Loving the Learners

“I’m glad those days are over,” I heard the woman say. I wasn’t trying to eavesdrop but in a closed space it’s impossible sometimes to not hear what other people are saying. She was glad the days of showing up in her child’s classroom to volunteer were over. At one point in the conversation she admitted that she teaches Religious Education once a month at her church. “And they are all unchurched, and their parents are unchurched; they don’t know anything.” It was clear from the sound of her voice this work was drudgery to her.

It struck me as very sad, sad for her and especially sad for the people entrusted to her care once a month. I thought:

1. How can you appreciate these people if all you see them is once a month? Children especially learn from people with who they have a relationship. Once a month does not a relationship make. You’re not doing anybody any favors, least of all yourself.

2. What a lot of fun to teach people about your faith who know very little. It’s a lot like taking a friend to a place you really like. It can be exciting and invigorating for your faith as much as for the ones you teach. Maybe you need to do something to reinvigorate the joy of your faith.

Not everyone is called to teach. Even those called to teach need some time away from teaching once in awhile. What about those of us who don’t think we are called to teach? Would we be as grudging about sharing our faith? And could we do it in a manner that is empty of judgment?

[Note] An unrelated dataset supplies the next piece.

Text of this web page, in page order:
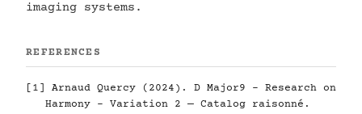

It is a wonderful, gracefilled moment I experience when a person new to church life and new to Christian faith asks a question that makes it clear I’m making a lot of assumptions. Then we get to uncover together the things I’d assumed were already made plain. There are many people hungry to know more about the Christian faith, more about the Bible and they deserve to be received with respect and joy, no matter their age. I’m grateful to be part of a congregation that is able to receive people where they are in their faith journey without making them feel less than for not knowing something. I’m grateful to be part of a community of faith that while deeply rooted in history of scripture and even tradition, is not ideological and doctrinaire about what we hold dear.

When you ask someone to church, for worship or class or fellowship, you are asking them to share in the meaning of your life. If you were to take them to a favorite vacation spot on the beach or the mountains, wouldn’t you be filled with excitement and joy? What would make it possible for you to feel that way about bringing a friend to church?